Characterization on the Copolymerization Resin between Bayberry (Myrica rubra) Tannin and Pre-Polymers of Conventional Urea–Formaldehyde Resin

By focusing on the disadvantages of weak water resistance and high formaldehyde emission of urea–formaldehyde resin (UF), this research provides a new method to overcome these shortages of UF resin by using tannin for partial substitution of urea. Furthermore, plasma pretreatment of wood was introduced to strengthen the bonding performance of plywood. The investigation of the chemical structure of UF resin and tannin–urea–formaldehyde resin (TUF) were performed with Fourier transform infrared spectroscopy (FT-IR) and solid-state 13C nuclear magnetic resonance (13C NMR). The results of investigations confirmed the joining of tannin into the resin structure, which may enhance structural rigidity of TUF adhesives and improve hydrolysis stability. Then, thermal performance of UF resin and TUF resins were tested by differential scanning calorimetry (DSC) and thermogravimetric (TG) analysis. The DSC results indicated that the curing temperature did not change significantly. However, the TG analysis showed that the thermal stability of TUF resin was considerably improved. In bonding performance test, tannin–urea–formaldehyde resin (TUF) revealed an excellent water resistance, comparable to UF resin and can fulfill the standard requirement for plywood (Type II according to the Norm GB/T 17657-2013).
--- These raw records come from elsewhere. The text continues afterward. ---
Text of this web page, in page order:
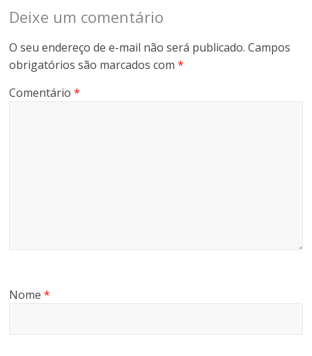
Deixe um comentário
O seu endereço de e-mail não será publicado. Campos
obrigatórios são marcados com*
Comentário*
Nome*

It is interesting that the shear strength of wood specimens, bonded with TUF6 resin, after low-pressure cold plasma equipment (CLP plasma) and jet type atmospheric low-temperature plasma (JTLP plasma) treatment, reached 0.80 MPa and 0.85 MPa, respectively, after being soaked in boiling water for 3 h. In addition, most of the bonded plywood samples with TUF resin exhibited a lower formaldehyde emission, especially those prepared at 70 °C and 1.5 h, in which the formaldehyde emission amount could be reduced by approximately 39%.